Сколько правдивых историй на свете. Сколько возможностей.
Сколько историй на свете. Я расскажу вот эту:
Мелани улыбалась малышу, стоявшему на сиденье напротив, лицом против движения. Он ни за что не держался, а его ротик опасно касался металлической перекладины вдоль спинки. Его матери было не больше семнадцати лет, судя по её вздёрнутому носику, румянам, искристым теням и обрамлённому замысловатой укладкой профилю; Мелани надеялась, что это его старшая сестра, пока не услышала, как он зовёт её «мама».
— Мама, — твердил он. — Мама. Мама. — Девчушка его игнорировала. Его болтовня становилась всё громче и пронзительнее, наконец, весь автобус уже глядел на него, кроме матери, которая старательно отворачивалась. Она жевала резинку.
Закат был прекрасный — персиковый, пурпурный, серый, — и ещё большее очарование придавали ему грязные разводы на автобусном стекле и, по контрасту, ярко-белые и ярко-красные точки передних и задних огней автомобилей, мелькавшие тут и там. Пока они медленно проползали по Вэлли-хайвей, Мелани решила, что огни великолепны, и к тому же почти не движутся.
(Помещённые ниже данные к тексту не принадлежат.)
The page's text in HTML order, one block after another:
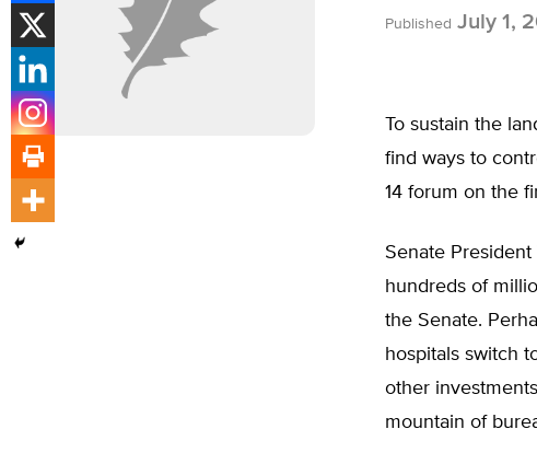
Published July 1,
To sustain the
find ways to
14 forum on the
Senate
hundreds of
the Senate.
hospitals switch
other
mountain of
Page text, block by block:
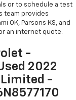
or to schedule a test
team provides
OK, Parsons KS, and
an internet quote.
-
2022
Limited -
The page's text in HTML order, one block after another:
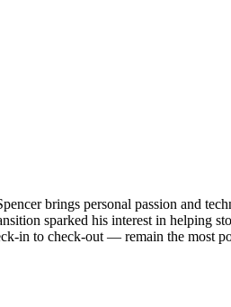
brings personal passion and
sparked his interest in helping
in to check-out — remain the most
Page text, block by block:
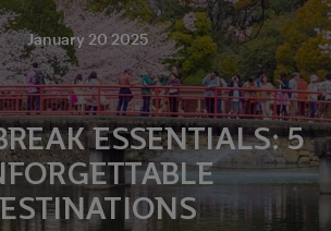
January 20 2025
ESSENTIALS: 5

— Мама! Мама! Мама! — Ребёнок неуклюже качнулся к матери, протянув к ней обе руки, и в это самое мгновение водитель нажал на тормоза. Малыш повалился на бок и ударился о металлическую перекладину ртом. Маленькое пятнышко крови выступило на его нижней губе. Первую секунду ребёнок оглушенно молчал; его мать — всё ещё старательно глядя в сторону, не снимая наушники, ритмично щёлкая резинкой, — очевидно, не заметила того, что случилось.
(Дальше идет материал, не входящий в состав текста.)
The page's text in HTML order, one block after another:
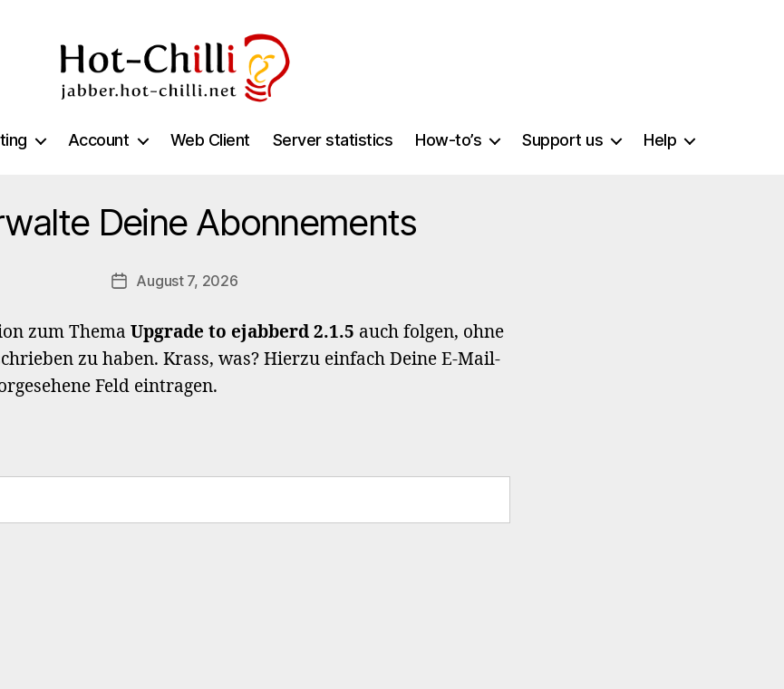
chilli.net
Account Web Client Server statistics How-to’s Support us Help
Deine Abonnements
PostAugust 7, 2026
zum Thema Upgrade to ejabberd 2.1.5 auch folgen, ohne
zu haben. Krass, was? Hierzu einfach Deine E-Mail-
Feld eintragen.
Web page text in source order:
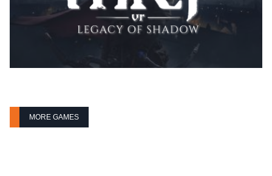
MORE GAMES

Потом он завопил. Наконец потревоженная, она яростно обернулась, эпитет уже готов был сорваться с накрашенных губ девочки-вамп, но, увидев кровь на лице сына, она чуть не впала в истерику. Но, хотя она взяла его на руки и принялась вытирать кровь пальцами с длинными наманикюренными ногтями, видно было — она не знает, что делать.
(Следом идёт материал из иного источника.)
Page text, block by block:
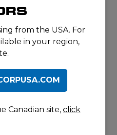
CONTACT
from the USA. For
in your region,
Canadian site, click
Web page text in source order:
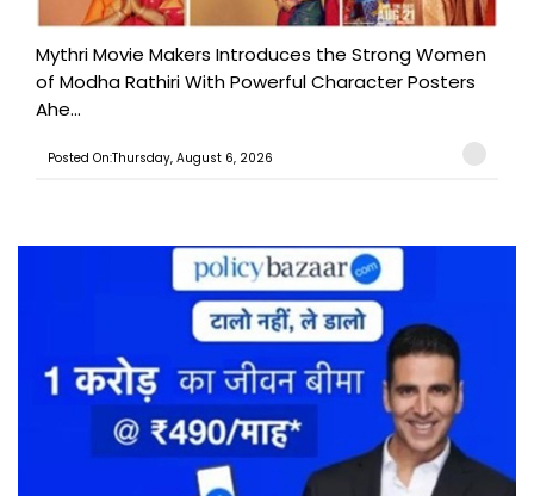
Mythri Movie Makers Introduces the Strong Women
of Modha Rathiri With Powerful Character Posters
Ahe...
Posted On:Thursday, August 6, 2026
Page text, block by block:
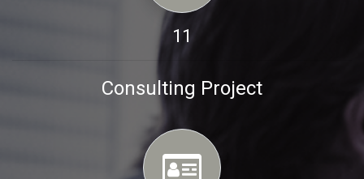
11
Consulting Project
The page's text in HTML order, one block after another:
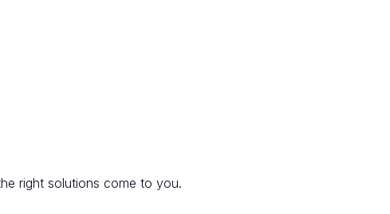
right solutions come to you.
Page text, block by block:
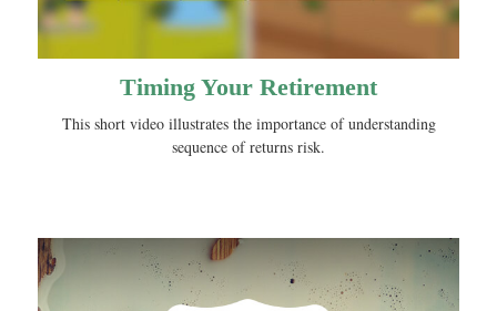
Timing Your Retirement
This short video illustrates the importance of understanding
sequence of returns risk.

Мелани хотелось дать ей платок, прочесть лекцию о безопасности малыша, и даже — смешно — позвонить в социальную службу. Но не стала. Внутренне кипя, следом за дамой с белыми до плеч волосами она шагнула из автобуса в вечер, подкрашенный персиковыми, пурпурными и серыми цветами неизвестно откуда взявшегося заката и, не менее красиво, — красно-белыми огнями вывески «Сейфвей»[29].
Человек на потолке смеётся надо мной, вечно пребывая на самом краю моего понимания, паря надо мной на своих слоёных крыльях, рассказывая мне о том, что в один прекрасный день все, кого я люблю, умрут, и я тоже умру, и о том, что после моей смерти никто не вспомнит меня, сколько бы историй я ни написал, как бы бесстыдно в них ни исповедался; острыми пальцами он скребёт по стенам, оставляя глубоки порезы в обоях. Он распахивает шторы и показывает мне небо: персиковое, пурпурное и серое, как его открытые глаза, как его рот, как его язык, когда он смеётся громко, как теперь, устремляясь через открытую дверь в комнату кого-то из моих детей.